3. 使用ImageFolder构建数据集类
PyTorch提供非常方便的类ImageFolder用于图像数据集的构建。
dataset = ImageFolder(root='./miniImageNet/train')
但是,这样构造的数据集,样本的标签是根据文件夹的顺序而来的。例如,在第一个文件夹的样本都会被标志为0类。如果我们想要让样本标签和数据集的标签对应,那么需要重写一些方法。
3.1 重写DataFolder中的方法
ImageFolder是DataFolder的子类,在DataFolder中,提供了两个可供重写的方法:
find_classes和make_dataset。其中,find_classes需要返回类别名称和类别名称(list)与标签之间的映射(dict)。make_dataset则根据find_classes返回的参数构建数据集。
重写如下:
meta_dir = os.path.join(os.getcwd(), 'meta_info')
if not os.path.exists(meta_dir):
os.makedirs(meta_dir)
meta_info_path = os.path.join(meta_dir, "meta_info.npy")
if not os.path.exists(meta_info_path):
meta = loadmat('./ILSVRC2012_devkit_t12/data/meta.mat')
meta = meta.get('synsets')
meta = meta.reshape(1860)
meta_id = [[i[0].item(), i[1].item()] for i in meta]
meta_info = np.array(meta_id[:1000])
np.save(meta_info_path, meta_info, allow_pickle=True)
else:
meta_info = np.load(meta_info_path, allow_pickle=True)
class MiniImageNetFolder(ImageFolder):
"""
Generator miniImageNet Dataset. This is a subclass of ImageFolder <- DataFolder
Overwrite method find_class() and make_dataset() to let the label match ILSVRC2012-ID
-----------------------------------------------------------------------------------------
Parameters:
root: root directory of image dataset, should have structure of
root/dog/xxx.png
root/dog/xxy.png
root/dog/[...]/xxz.png
root/cat/123.png
root/cat/nsdf3.png
root/cat/[...]/asd932_.pn
phase: the validation phase of model, takes value from {"train", "validation", "test"}
"""
def __init__(self, root, phase="train", transformer=None):
self.meta_info = meta_info
self.phase = phase
super(MiniImageNetFolder, self).__init__(root=root, transform=transformer)
def find_classes(self, directory):
dic = {}
names = np.unique(np.array(pd.read_csv('./split_csv/miniImageNet/' + self.phase + '.csv')['label']))
for i in self.meta_info:
if i[1] in names:
dic[i[1]] = int(i[0])
return list(names), dic
其中,meta_info存储了ILSVRC2012中所有类和label的对应关系。
3.2 BatchSampler实现episode采样
在少样本学习中,经常采用的一种方法是Episode Training。
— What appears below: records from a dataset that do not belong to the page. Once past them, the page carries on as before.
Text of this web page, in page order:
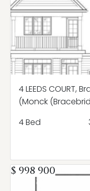
4 LEEDS COURT,
(Monck
4 Bed
$ 998 900
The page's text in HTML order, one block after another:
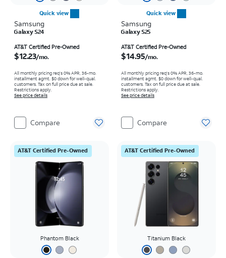
Quick view
Samsung
Galaxy S24
AT&T Certified Pre-Owned
$12.23/mo.
All monthly pricing req's 0% APR, 36-mo.
installment agmt. $0 down for well-qual.
customers. Tax on full price due at sale.
Restrictions apply.
See price details
Compare
Quick view
Samsung
Galaxy S25
AT&T Certified Pre-Owned
$14.95/mo.
All monthly pricing req's 0% APR, 36-mo.
installment agmt. $0 down for well-qual.
customers. Tax on full price due at sale.
Restrictions apply.
See price details
Compare
AT&T Certified Pre-Owned
Phantom Black
AT&T Certified Pre-Owned
Titanium Black
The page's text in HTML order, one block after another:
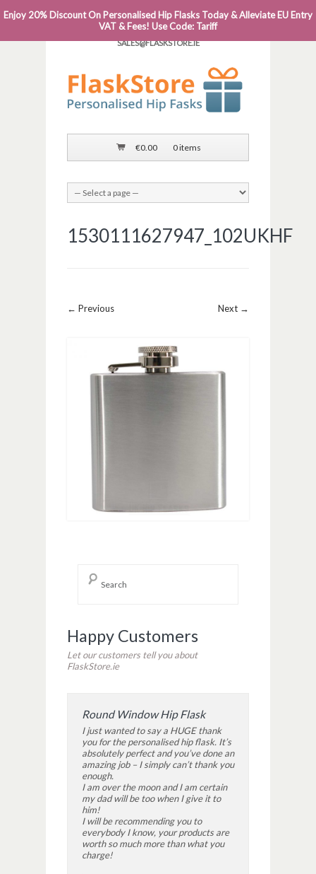
PHONE: 0818 663 591┬Á┬Á┬ÁEMAIL:
SALES@FLASKSTORE.IE
€0.00 0 items
1530111627947_102UKHF
Image navigation
← Previous Next →
Happy Customers
Let our customers tell you about
FlaskStore.ie
Round Window Hip Flask
I just wanted to say a HUGE thank
you for the personalised hip flask. It’s
absolutely perfect and you’ve done an
amazing job – I simply can’t thank you
enough.
I am over the moon and I am certain
my dad will be too when I give it to
him!
I will be recommending you to
everybody I know, your products are
worth so much more than what you
charge!
Enjoy 20% Discount On Personalised Hip Flasks Today & Alleviate EU Entry
VAT & Fees! Use Code: Tariff
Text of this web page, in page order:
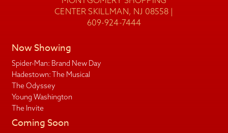
CENTER SKILLMAN, NJ 08558 |
609-924-7444
Now Showing
Spider-Man: Brand New Day
Hadestown: The Musical
The Odyssey
Young Washington
The Invite
Coming Soon
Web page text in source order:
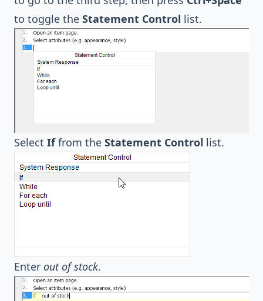
to toggle the Statement Control list.
Select Iffrom the Statement Control list.
Enter out of stock.

该方法将每次训练划分为K个不同的任务,每个任务代表了对一个类别的少样本学习,包含数个support样本和query样本。support样本用于模型的训练,query样本用于评估模型的性能。通常,使用K-way N-shot来表示episode训练的模式,N就是support样本的数量。如果我们要向实现一个5-way 5-shot的episode训练,(假设query样本数量为1),那么每次需要从训练集中采样5×(5+1)=30个样本。
采样策略可以通过BatchSampler来实现:
class PrototypicalBatchSampler(object):
"""
Adopted from
https://github.com/orobix/Prototypical-Networks-for-Few-shot-Learning-PyTorch/blob/master/src/prototypical_batch_sampler.py
Yield a batch of indexes at each iteration.
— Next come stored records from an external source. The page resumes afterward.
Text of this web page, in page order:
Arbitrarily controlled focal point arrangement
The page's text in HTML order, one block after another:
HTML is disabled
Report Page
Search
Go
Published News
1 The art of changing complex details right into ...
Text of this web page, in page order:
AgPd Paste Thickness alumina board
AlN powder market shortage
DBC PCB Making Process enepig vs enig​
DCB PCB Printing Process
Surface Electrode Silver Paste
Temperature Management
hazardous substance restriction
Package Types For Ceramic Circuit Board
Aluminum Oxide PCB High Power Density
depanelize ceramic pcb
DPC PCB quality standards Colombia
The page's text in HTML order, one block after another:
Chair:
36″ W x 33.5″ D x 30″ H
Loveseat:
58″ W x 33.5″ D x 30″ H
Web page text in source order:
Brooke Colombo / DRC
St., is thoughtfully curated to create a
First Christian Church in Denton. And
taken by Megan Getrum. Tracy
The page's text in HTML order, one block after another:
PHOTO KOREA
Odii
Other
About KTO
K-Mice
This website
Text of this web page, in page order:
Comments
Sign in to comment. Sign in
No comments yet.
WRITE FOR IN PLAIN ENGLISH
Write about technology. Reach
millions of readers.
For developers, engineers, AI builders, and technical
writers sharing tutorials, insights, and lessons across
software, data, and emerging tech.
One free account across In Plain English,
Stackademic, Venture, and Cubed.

Indexes are calculated by keeping in account 'classes_per_it' and 'num_samples',
Each iteration the batch indexes will refer to 'num_support' + 'num_query' samples
for 'classes_per_it' random classes.
__len__ returns the number of episodes per epoch (same as 'self.iterations').
----------------------------------------------------------------------------------------------
Parameters:
labels: ndarray, all labels for current dataset
classes_per_episode: int, number of classes in one episode
sample_per_class: int, numer of sample in one class
iterations: int, number of episodes in one epoch
"""
def __init__(self, labels, classes_per_episode, sample_per_class, iterations, dataset_name="miniImageNet_train"):
"""
Initialize the PrototypicalBatchSampler object
Args:
- labels: an iterable containing all the labels for the current dataset
samples indexes will be inferred from this iterable.
- classes_per_it: number of random classes for each iteration
- num_samples: number of samples for each iteration for each class (support + query)
- iterations: number of iterations (episodes) per epoch
"""
super(PrototypicalBatchSampler, self).__init__()
self.labels = labels
self.classes_per_it = classes_per_episode
self.sample_per_class = sample_per_class
self.iterations = iterations
self.dataset_name = dataset_name
# 该函数是去除数组中的重复数字,并进行排序之后输出
self.classes, self.counts = np.unique(self.labels, return_counts=True)
self.classes = torch.LongTensor(self.classes)
# create a matrix, indexes, of dim: classes X max(elements per class)
# fill it with nans
# for every class c, fill the relative row with the indices samples belonging to c
# in numel_per_class we store the number of samples for each class/row
indexes_path = os.path.join(os.getcwd() + '\episode_idx', self.dataset_name + '_indexes.npy')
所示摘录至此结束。